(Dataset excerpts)
↓

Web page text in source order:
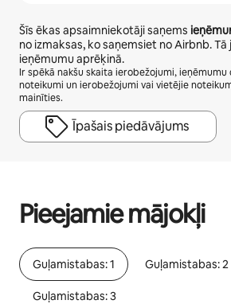
Šīs ēkas apsaimniekotāji saņems
no izmaksas, ko saņemsiet no Airbnb.
ieņēmumu aprēķinā.
Ir spēkā nakšu skaita ierobežojumi,
noteikumi un ierobežojumi vai vietējie
mainīties.
Īpašais piedāvājums
Pieejamie mājokļi
Guļamistabas: 1 Guļamistabas: 2
Guļamistabas: 3
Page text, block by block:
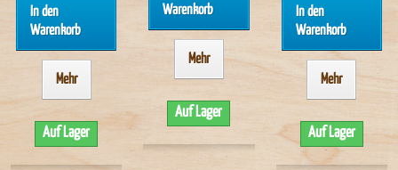
In den
Warenkorb
Mehr
Auf Lager
Warenkorb
Mehr
Auf Lager
In den
Warenkorb
Mehr
Auf Lager
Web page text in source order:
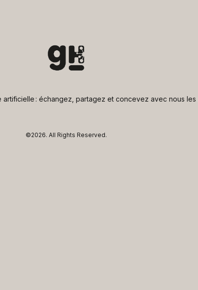
artificielle : échangez, partagez et concevez avec nous
©2026. All Rights Reserved.
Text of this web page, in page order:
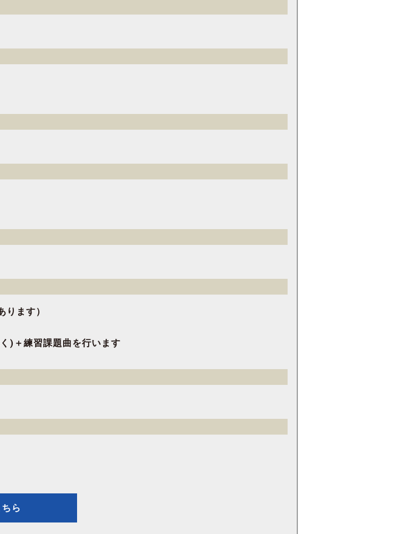
ます）
)＋練習課題曲を行います
ら

↑

EXERCISE: Each entry is to be written out again word for word, and any pictures are to be omitted.

EXERCISE OUTPUT:
Web page text in source order:
Šīs ēkas apsaimniekotāji saņems
no izmaksas, ko saņemsiet no Airbnb.
ieņēmumu aprēķinā.
Ir spēkā nakšu skaita ierobežojumi,
noteikumi un ierobežojumi vai vietējie
mainīties.
Īpašais piedāvājums
Pieejamie mājokļi
Guļamistabas: 1 Guļamistabas: 2
Guļamistabas: 3
Page text, block by block:
In den
Warenkorb
Mehr
Auf Lager
Warenkorb
Mehr
Auf Lager
In den
Warenkorb
Mehr
Auf Lager
Web page text in source order:
artificielle : échangez, partagez et concevez avec nous
©2026. All Rights Reserved.
Text of this web page, in page order:
ます）
)＋練習課題曲を行います
ら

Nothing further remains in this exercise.